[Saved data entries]
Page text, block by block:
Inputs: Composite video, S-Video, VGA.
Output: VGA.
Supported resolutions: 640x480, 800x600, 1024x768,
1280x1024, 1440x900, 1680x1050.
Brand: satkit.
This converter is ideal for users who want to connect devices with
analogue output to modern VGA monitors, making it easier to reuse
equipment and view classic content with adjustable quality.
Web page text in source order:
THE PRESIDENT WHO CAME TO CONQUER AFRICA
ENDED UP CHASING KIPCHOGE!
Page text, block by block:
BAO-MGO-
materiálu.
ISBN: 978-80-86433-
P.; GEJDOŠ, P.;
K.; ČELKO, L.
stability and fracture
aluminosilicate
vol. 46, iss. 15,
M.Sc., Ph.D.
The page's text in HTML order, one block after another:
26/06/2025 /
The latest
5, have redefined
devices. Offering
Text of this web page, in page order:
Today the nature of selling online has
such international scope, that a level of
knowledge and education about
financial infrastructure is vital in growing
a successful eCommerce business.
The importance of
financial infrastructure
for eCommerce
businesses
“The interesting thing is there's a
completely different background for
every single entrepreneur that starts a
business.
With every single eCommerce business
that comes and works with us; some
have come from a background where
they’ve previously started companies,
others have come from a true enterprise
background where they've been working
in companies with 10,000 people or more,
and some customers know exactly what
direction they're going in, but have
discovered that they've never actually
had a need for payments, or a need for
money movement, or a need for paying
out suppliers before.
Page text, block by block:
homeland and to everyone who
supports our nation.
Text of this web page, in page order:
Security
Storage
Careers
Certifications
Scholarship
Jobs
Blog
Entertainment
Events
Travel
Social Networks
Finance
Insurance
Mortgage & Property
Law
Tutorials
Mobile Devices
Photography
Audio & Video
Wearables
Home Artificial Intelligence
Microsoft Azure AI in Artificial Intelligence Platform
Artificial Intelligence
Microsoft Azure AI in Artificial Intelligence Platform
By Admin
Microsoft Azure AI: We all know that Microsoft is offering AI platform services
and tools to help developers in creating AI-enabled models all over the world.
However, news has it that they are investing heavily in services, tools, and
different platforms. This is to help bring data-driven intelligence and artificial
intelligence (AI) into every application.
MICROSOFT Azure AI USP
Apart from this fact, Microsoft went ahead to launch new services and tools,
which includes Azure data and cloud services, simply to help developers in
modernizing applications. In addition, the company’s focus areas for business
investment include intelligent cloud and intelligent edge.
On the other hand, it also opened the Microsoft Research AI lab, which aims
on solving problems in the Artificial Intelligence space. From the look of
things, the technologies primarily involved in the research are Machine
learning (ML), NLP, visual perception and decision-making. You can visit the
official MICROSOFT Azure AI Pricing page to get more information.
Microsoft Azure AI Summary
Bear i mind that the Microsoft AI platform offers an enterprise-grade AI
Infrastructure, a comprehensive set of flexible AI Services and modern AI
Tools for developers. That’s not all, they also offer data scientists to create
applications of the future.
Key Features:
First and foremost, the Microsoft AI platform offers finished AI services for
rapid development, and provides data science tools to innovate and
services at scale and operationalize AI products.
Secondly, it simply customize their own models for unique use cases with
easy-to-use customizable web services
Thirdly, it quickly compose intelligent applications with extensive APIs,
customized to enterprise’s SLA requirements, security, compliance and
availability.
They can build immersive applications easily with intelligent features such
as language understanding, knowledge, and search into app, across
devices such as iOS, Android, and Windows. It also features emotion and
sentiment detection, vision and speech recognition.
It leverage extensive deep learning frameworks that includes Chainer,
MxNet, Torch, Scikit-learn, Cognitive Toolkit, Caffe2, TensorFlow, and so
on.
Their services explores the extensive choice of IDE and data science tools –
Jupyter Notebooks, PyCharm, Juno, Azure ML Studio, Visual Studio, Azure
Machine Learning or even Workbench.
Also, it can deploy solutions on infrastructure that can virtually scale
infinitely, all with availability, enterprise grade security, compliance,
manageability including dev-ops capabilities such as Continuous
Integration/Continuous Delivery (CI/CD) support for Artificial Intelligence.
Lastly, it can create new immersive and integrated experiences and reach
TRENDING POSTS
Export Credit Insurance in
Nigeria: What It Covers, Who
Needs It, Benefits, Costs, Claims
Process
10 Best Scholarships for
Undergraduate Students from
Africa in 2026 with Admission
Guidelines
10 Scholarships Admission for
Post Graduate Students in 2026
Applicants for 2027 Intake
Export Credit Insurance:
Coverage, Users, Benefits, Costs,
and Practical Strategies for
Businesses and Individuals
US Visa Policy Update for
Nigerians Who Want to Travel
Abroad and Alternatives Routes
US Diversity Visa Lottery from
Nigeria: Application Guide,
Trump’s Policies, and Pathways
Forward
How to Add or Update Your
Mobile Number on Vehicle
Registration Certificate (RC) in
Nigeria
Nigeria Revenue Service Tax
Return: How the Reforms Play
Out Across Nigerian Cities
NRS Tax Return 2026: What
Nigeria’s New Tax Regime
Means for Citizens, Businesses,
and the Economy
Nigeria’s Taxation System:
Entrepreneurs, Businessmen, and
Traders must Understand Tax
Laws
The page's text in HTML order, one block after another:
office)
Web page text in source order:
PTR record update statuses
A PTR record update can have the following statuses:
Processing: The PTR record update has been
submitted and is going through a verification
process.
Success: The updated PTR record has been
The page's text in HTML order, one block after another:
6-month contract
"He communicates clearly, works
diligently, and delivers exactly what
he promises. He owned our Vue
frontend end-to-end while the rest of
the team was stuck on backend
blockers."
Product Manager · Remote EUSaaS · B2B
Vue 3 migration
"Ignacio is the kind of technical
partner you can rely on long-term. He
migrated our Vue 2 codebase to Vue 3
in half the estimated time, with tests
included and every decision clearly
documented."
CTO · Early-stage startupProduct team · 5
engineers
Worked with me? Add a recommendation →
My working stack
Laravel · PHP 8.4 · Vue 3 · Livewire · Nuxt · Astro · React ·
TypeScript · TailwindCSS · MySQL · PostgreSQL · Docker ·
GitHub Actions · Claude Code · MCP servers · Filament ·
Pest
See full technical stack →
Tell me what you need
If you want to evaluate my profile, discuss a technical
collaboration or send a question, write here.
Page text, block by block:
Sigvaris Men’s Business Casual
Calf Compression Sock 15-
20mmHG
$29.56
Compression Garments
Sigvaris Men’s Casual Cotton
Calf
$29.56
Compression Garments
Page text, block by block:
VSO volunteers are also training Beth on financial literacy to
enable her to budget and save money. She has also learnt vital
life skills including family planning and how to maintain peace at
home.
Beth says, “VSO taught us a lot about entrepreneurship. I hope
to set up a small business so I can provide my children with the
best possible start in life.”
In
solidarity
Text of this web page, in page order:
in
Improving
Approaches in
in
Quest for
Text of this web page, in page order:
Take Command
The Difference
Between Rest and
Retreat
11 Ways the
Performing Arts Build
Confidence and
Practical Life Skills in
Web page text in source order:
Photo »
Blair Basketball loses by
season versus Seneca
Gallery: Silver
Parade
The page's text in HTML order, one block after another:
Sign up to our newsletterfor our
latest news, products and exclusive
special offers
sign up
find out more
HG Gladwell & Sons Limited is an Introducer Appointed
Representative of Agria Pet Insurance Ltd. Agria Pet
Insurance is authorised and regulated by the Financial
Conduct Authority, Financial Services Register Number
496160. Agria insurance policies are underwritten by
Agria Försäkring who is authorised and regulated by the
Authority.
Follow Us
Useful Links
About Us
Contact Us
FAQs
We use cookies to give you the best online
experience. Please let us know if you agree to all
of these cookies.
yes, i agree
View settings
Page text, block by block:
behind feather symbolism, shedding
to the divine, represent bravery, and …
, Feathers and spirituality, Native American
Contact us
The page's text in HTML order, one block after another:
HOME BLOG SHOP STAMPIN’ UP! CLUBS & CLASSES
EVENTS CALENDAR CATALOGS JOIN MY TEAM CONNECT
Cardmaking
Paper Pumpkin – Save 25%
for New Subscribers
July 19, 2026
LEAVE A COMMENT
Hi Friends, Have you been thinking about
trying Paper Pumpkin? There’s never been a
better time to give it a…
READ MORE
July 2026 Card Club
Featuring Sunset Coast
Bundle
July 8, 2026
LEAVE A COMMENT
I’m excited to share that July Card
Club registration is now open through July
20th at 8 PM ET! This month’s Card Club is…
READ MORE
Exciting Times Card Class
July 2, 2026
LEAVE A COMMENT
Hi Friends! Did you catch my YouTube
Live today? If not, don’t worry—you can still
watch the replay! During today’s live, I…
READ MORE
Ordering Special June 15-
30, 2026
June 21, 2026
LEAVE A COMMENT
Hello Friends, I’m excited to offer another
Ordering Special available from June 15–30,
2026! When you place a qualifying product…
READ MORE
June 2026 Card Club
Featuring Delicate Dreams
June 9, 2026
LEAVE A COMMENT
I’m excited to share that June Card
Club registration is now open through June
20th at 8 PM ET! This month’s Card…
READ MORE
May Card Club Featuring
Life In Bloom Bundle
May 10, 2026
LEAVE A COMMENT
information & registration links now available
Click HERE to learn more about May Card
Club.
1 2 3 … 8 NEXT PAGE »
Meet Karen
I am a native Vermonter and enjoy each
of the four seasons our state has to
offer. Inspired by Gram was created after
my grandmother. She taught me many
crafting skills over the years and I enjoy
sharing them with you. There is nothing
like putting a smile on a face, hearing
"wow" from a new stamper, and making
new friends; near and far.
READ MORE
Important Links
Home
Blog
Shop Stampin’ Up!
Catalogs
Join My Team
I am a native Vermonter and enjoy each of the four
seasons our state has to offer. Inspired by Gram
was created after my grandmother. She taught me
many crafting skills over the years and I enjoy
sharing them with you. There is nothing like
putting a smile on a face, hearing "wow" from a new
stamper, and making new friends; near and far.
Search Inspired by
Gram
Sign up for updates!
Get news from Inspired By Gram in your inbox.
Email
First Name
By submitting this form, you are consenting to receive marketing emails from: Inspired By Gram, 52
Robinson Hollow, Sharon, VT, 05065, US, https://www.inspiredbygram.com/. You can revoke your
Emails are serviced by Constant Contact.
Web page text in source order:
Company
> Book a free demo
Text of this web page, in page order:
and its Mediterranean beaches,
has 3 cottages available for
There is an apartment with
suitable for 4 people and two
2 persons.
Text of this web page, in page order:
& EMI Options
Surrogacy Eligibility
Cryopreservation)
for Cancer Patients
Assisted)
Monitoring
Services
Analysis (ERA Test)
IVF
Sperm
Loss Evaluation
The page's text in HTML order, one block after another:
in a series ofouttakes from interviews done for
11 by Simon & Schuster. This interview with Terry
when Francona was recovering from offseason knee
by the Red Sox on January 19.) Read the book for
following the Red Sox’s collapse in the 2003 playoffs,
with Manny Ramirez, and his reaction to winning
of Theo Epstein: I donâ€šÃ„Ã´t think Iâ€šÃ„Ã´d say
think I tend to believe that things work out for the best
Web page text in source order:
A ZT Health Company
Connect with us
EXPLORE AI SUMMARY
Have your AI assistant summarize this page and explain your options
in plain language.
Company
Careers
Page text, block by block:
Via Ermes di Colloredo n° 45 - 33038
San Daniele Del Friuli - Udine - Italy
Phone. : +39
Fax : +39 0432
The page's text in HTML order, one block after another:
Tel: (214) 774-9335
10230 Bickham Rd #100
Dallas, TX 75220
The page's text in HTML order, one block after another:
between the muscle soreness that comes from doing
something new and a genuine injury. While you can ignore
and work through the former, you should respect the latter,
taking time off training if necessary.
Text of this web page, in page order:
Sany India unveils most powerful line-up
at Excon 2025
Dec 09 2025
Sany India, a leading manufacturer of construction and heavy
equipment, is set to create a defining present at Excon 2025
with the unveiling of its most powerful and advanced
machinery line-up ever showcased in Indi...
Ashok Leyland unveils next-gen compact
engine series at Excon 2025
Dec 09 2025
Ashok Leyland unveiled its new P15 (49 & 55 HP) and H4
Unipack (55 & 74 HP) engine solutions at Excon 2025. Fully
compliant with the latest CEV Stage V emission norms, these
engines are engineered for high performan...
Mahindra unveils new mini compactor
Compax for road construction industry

→ **What you need to do**: Would you filter the records and copy out each line containing "Travel"?

→ **Reply to the exercise**:
Travel
Nigerians Who Want to Travel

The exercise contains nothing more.